2.3.4. Artificial Neural Networks

Artificial Neural Networks are inspired by the human brain and can model highly complex, non-linear relationships between features and the target variable. They consist of layers of interconnected neurons that learn patterns through training.

Advantages: ANNs can automatically detect intricate patterns in the data that simpler models cannot [7]. They have achieved state-of-the-art performance in tasks such as image recognition, natural language processing, and healthcare prediction.
Disadvantages: ANNs require large amounts of data and computational resources. They are often considered “black boxes” because it is difficult to interpret how the model makes predictions. This lack of transparency can limit clinical adoption. Additionally, ANNs are prone to overfitting if the training dataset is small or not representative [8].

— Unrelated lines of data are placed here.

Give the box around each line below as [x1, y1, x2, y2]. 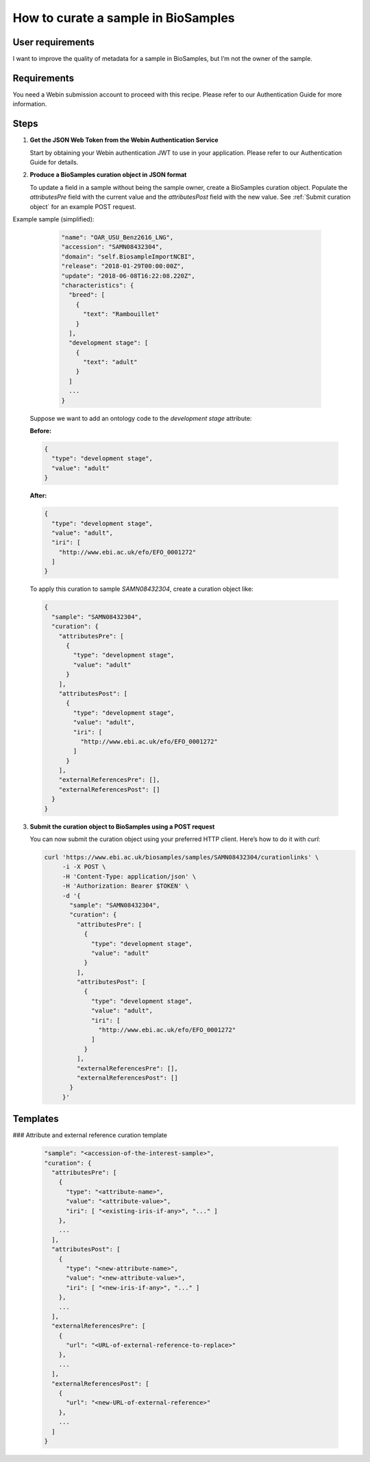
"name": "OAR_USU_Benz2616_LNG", [61, 233, 174, 241]
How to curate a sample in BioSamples [12, 10, 235, 25]
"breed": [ [69, 291, 106, 299]
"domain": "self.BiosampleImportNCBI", [61, 252, 195, 260]
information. [12, 100, 47, 108]
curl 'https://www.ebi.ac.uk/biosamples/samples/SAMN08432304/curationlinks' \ [44, 853, 319, 861]
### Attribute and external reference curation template [12, 1131, 168, 1139]
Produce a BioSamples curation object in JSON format [29, 171, 187, 179]
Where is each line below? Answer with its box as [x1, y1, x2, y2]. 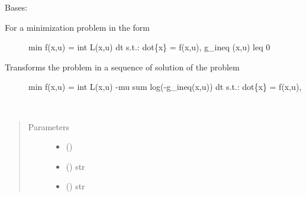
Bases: [5, 1, 28, 13]
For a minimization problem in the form [5, 21, 150, 33]
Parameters [28, 120, 69, 133]
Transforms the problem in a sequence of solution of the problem [5, 60, 240, 73]
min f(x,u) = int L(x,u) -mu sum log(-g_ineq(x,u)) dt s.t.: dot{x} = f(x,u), [28, 80, 302, 93]
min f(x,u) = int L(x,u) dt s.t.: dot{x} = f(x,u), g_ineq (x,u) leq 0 [28, 41, 270, 53]
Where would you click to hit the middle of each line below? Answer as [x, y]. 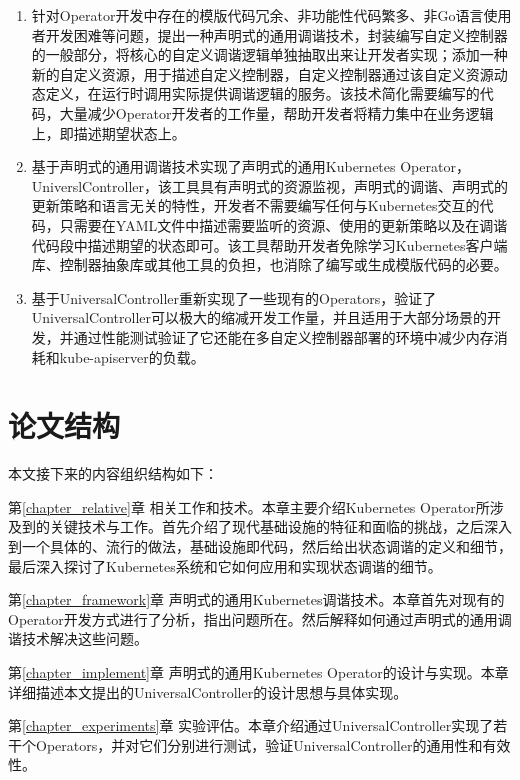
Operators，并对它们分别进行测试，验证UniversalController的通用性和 [259, 744]
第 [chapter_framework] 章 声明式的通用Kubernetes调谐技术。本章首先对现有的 [256, 599]
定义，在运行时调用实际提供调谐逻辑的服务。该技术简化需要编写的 [262, 93]
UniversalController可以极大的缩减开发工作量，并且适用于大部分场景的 [259, 317]
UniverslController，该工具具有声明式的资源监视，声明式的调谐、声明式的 [270, 185]
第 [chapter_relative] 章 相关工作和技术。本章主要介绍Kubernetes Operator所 [249, 506]
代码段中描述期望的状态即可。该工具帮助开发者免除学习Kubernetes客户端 [269, 244]
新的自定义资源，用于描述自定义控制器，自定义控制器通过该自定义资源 [262, 73]
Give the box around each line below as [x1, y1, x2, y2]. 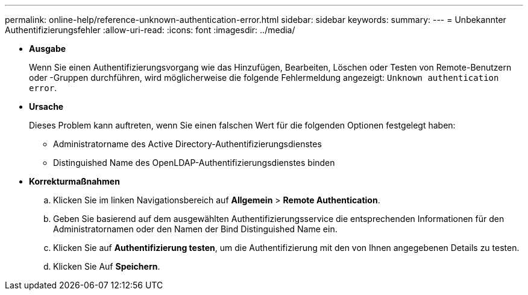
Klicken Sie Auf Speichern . [53, 261, 160, 271]
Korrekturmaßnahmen [29, 176, 120, 186]
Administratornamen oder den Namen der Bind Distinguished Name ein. [53, 224, 338, 234]
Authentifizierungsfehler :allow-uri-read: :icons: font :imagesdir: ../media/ [5, 25, 295, 35]
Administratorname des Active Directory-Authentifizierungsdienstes [53, 139, 322, 149]
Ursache [29, 101, 64, 112]
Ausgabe [29, 43, 66, 54]
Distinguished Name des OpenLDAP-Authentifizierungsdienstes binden [53, 157, 335, 168]
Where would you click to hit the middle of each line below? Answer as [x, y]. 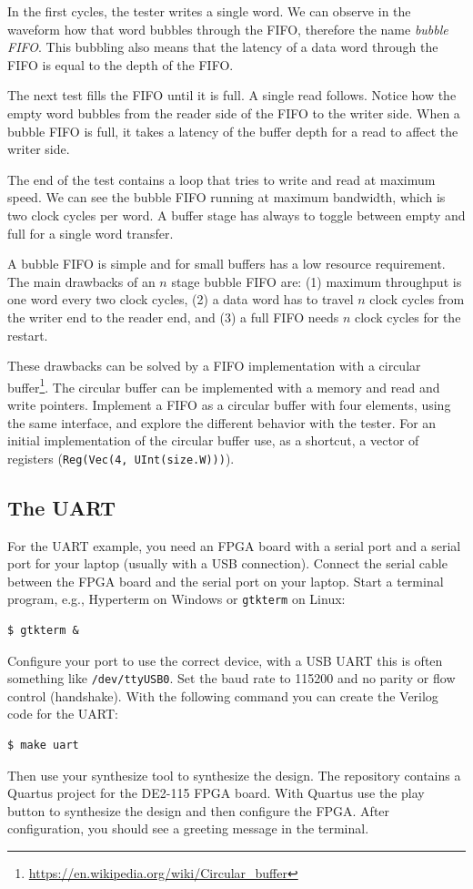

ANNs are best suited for large-scale datasets or when the primary goal is maximum prediction accuracy rather than interpretability.

2.3.5. Summary of Model Comparisons

In summary, each machine learning model has a trade-off between interpretability and predictive performance:

Logistic Regression: High interpretability, moderate accuracy, low computational cost.
Decision Trees: Moderate interpretability, captures non-linear patterns, risk of overfitting.
Random Forests: High accuracy, low interpretability, computationally more demanding.
Support Vector Machines: High accuracy in complex datasets, low interpretability, sensitive to parameters.
Artificial Neural Networks: Highest potential accuracy, very low interpretability, requires large datasets and resources.

For this study, Logistic Regression is chosen because it provides interpretable results while maintaining sufficient predictive power for heart disease prediction. Its transparency allows clinicians to understand how each factor contributes to a patient’s risk, which is critical in healthcare decision-making.

2.4. Features Selection and Importance in Heart Disease Prediction

According to [9], the predictor variables could otherwise be known as “PIE (predictor, independent or explanatory) variables” while the response variables could otherwise be termed “DORT (dependent, observatory, response or target) variables”. Features (variables) importance enables the ML algorithm to train faster as well as reduces cost and time required for training the dataset, therefore making it simpler to interpret. It also reduces the variance of the model and improves the accuracy, provided the right subset is chosen [9].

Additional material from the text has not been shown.